Rewriting the Euclidean on-shell action of Schwarzschild-AdS

Question

The Schwarzschild-AdS solution is given by \begin{align} \label{eq: Schwarzschild-AdS metric} ds^2=-f(r)dt^2+\frac{dr^2}{f(r)}+r^2d\Omega^2\,, \end{align} where \begin{align} f(r)=1-\frac{2MG}{r}-\frac{\Lambda r^2}{3}\,. \end{align} This metric has an event horizon when $f\left(r_h\right)=0$, which is a cubic polynomial equation for $r_h$, \begin{align} r_h-2MG-\frac{\Lambda r_h^3}{3}=0\,. \end{align} After considering the Gibbons-Hawking-York contribution, the Euclidean on-shell action of General Relativity reads \begin{align} I_\text{E}\approx-i\beta\left(\frac{M}{2}+\frac{\Lambda r_h^3}{6G}\right)\,, \end{align} where $\approx$ stands for a relation that holds on-shell, and \begin{align} \beta=\frac{4\pi}{f'(r_h)}=\frac{4\pi}{2MG/r_h^2-2\Lambda r_h^2/3}\,, \end{align} is the (inverse of) Hawking's temperature. We identify $I_\text{E}$ as the logarithm of the partition function in the saddle-point approximation, \begin{align} \ln Z\equiv iI_\text{E}=\beta\left(\frac{M}{2}+\frac{\Lambda r_h^3}{6G}\right)\,. \end{align} I want to obtain the internal energy and the entropy, given by relations \begin{align} U=\frac{\partial \ln Z}{\partial\beta}\,,\quad S=\left(\beta\frac{\partial}{\partial\beta}-1\right)\ln Z\,, \end{align} respectively. Although I'm sure that the obtained logarithm of the partition function is the right one, I am unable to obtain the internal energy and the entropy (or to rewrite the logarithm of the partition function as the free energy $F=M-\frac{S}{\beta}$, with $S=A/(4G)$, where $A=4\pi r_h^2$).

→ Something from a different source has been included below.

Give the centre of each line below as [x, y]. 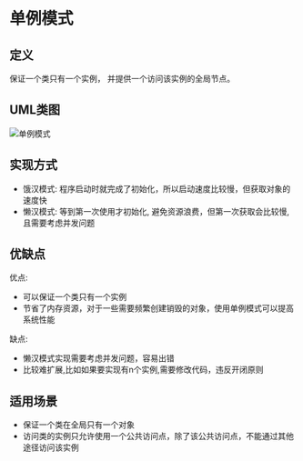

Perhaps a trick that may be useful is to rewrite the integration constant associated to the mass $M$ in terms of $\Lambda$ and $r_h$, given by relation $f(r_h)=0$, \begin{align} M=-\frac{r_h\left(-3+\Lambda r_h^2\right)}{6G}\,, \end{align} however, I obtain nothing.

Answer 1

I think you are almost there. First of all, \begin{align} \beta = \frac{4\pi}{2MG/r_h^2 - 2\Lambda r_h/3} \end{align} is easy to verify and it differs from what you wrote because of a trivial typo. Next you can use the fact that the internal energy of a black hole is nothing but the mass. So \begin{align} F = M - \frac{S}{\beta} = U - \frac{S}{\beta} = \frac{1}{\beta} \ln Z = \frac{M}{2} + \frac{\Lambda r_h^3}{6G}. \end{align} It is now a pleasure to verify that \begin{align} S = \beta(M - F) = \frac{\pi r_h^2}{G} = \frac{A}{4G}. \end{align}

Update

Note that since entropy is really $\beta(U - F)$, it is the last step where we really needed to know that $U = M$. To show this, it is indeed useful to use your $f(r_h) = 0$ solution. Plugging this into $\beta$ and $\ln Z$ gives \begin{align} \beta = -\frac{4\pi r_h}{\Lambda r_h^2 - 1}, \quad \ln Z = -\frac{\pi r_h^2}{3G} \frac{\Lambda r_h^2 + 3}{\Lambda r_h^2 - 1}. \end{align} This is enough information to compute \begin{align} U = \frac{\partial \ln Z}{\partial \beta} = \frac{\partial \ln Z}{\partial r_h} / \frac{\partial \beta}{\partial r_h} \end{align} and get back your expression for $M$.